Draw circles in a plot

Description

Add a circle in a base R plot, given its center (x and y coordinates) and its diameter. In {exploreit}, this function can be used to cut a circular dendrogram, see example.

Usage

circle(x = 0, y = 0, d = 1, col = 0, lwd = 1, lty = 1, ...)
circle(x = 0, y = 0, d = 1, col = 0, lwd = 1, lty = 1, ...)

Arguments

`x`	The x coordinate of the center of the circle.
`y`	The y coordinate of the center of the circle.
`d`	The diameter of the circle.
`col`	The color of the border of the circle.
`lwd`	The width of the circle border.
`lty`	The line type to use to draw the circle.
`...`	More arguments passed to `symbols()`.

Value

This function returns NULL. It is invoked for it side effect of adding a circle in a base R plot.

Examples

plot(x = 0:2, y = 0:2)
circle(x = 1, y = 1, d = 1, col = "red", lwd = 2, lty = 2)
plot(x = 0:2, y = 0:2)
circle(x = 1, y = 1, d = 1, col = "red", lwd = 2, lty = 2)

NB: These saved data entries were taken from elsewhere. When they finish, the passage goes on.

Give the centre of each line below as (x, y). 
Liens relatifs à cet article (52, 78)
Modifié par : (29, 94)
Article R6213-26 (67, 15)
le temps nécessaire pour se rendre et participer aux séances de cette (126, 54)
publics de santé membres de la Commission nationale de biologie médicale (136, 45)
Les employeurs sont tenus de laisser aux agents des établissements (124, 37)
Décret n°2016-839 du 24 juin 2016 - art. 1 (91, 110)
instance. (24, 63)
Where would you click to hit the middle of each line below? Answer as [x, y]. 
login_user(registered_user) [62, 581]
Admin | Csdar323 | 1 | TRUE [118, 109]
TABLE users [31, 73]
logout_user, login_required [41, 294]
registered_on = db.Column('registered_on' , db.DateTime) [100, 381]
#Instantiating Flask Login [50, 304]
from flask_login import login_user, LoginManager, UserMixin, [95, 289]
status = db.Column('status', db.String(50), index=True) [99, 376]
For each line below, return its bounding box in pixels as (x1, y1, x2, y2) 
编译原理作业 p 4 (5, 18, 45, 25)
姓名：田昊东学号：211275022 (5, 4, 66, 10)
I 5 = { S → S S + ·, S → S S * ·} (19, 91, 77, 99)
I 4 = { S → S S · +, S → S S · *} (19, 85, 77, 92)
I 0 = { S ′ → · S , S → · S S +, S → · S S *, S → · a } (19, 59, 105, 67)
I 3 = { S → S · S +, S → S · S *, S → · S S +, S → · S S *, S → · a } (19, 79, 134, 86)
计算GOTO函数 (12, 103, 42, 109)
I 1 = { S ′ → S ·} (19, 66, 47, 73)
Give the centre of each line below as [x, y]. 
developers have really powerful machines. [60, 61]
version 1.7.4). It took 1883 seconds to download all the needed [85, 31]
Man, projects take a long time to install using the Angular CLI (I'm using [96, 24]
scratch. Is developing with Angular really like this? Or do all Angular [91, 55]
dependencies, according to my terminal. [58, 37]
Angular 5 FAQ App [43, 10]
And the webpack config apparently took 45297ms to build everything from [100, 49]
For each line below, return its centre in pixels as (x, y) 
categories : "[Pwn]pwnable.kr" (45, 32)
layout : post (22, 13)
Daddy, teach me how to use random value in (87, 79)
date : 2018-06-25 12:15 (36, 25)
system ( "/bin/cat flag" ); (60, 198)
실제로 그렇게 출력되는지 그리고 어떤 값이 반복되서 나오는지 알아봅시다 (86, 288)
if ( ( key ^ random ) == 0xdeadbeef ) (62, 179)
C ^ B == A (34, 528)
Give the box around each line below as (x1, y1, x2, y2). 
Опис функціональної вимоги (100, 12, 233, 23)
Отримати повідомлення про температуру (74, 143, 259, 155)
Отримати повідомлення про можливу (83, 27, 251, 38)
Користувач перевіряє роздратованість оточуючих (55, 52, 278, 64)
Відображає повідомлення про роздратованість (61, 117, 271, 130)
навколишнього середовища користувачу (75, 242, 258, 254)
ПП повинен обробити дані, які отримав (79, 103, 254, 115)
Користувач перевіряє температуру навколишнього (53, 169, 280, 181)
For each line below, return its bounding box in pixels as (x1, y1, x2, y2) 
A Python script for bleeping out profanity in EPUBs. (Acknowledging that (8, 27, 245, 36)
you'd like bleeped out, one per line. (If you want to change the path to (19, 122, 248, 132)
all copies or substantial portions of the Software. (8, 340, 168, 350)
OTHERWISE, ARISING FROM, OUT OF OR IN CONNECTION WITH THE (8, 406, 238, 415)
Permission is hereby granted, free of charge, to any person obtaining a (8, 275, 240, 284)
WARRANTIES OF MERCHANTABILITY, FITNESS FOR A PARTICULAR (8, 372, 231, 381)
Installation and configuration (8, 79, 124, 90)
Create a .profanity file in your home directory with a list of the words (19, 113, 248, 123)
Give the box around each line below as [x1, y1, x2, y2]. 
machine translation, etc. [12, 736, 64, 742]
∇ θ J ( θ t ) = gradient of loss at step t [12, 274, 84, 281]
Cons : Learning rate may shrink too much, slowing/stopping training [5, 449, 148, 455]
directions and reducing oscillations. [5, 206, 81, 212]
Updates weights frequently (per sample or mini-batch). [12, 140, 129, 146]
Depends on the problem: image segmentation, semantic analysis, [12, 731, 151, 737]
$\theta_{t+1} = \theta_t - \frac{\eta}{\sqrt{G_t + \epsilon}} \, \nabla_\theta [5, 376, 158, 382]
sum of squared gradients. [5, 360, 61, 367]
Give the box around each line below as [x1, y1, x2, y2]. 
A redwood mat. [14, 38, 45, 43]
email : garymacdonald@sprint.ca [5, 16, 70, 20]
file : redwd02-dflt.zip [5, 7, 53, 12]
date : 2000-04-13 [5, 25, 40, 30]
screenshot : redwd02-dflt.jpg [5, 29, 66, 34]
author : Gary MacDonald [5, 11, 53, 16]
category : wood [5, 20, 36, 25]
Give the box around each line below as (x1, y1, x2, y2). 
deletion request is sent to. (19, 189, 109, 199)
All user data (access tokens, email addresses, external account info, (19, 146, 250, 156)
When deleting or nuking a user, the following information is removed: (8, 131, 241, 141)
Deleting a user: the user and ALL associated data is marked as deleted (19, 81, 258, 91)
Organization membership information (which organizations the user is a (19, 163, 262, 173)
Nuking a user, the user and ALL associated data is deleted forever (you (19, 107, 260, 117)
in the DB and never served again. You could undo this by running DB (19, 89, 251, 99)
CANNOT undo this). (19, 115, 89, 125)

Hierarchical Clustering Analysis

Description

Hierarchical clustering is an agglomerative method that uses a dissimilarity matrix to group individuals. It is represented by a dendrogram that can be cut at a certain level to form the final clusters.

Usage

cluster(x, ...)

## Default S3 method:
cluster(x, ...)

## S3 method for class 'dist'
cluster(x, method = "complete", fun = NULL, ...)

## S3 method for class 'Cluster'
str(object, max.level = NA, digits.d = 3L, ...)

## S3 method for class 'Cluster'
labels(object, ...)

## S3 method for class 'Cluster'
nobs(object, ...)

## S3 method for class 'Cluster'
predict(object, k = NULL, h = NULL, ...)

## S3 method for class 'Cluster'
augment(x, data, k = NULL, h = NULL, ...)

## S3 method for class 'Cluster'
plot(
  x,
  y,
  labels = TRUE,
  hang = -1,
  check = TRUE,
  type = "vertical",
  lab = "Height",
  ...
)

## S3 method for class 'Cluster'
autoplot(
  object,
  labels = TRUE,
  type = "vertical",
  circ.text.size = 3,
  theme = theme_sciviews(),
  xlab = "",
  ylab = "Height",
  ...
)

## S3 method for class 'Cluster'
chart(data, ..., type = NULL, env = parent.frame())
cluster(x, ...)

## Default S3 method:
cluster(x, ...)

## S3 method for class 'dist'
cluster(x, method = "complete", fun = NULL, ...)

## S3 method for class 'Cluster'
str(object, max.level = NA, digits.d = 3L, ...)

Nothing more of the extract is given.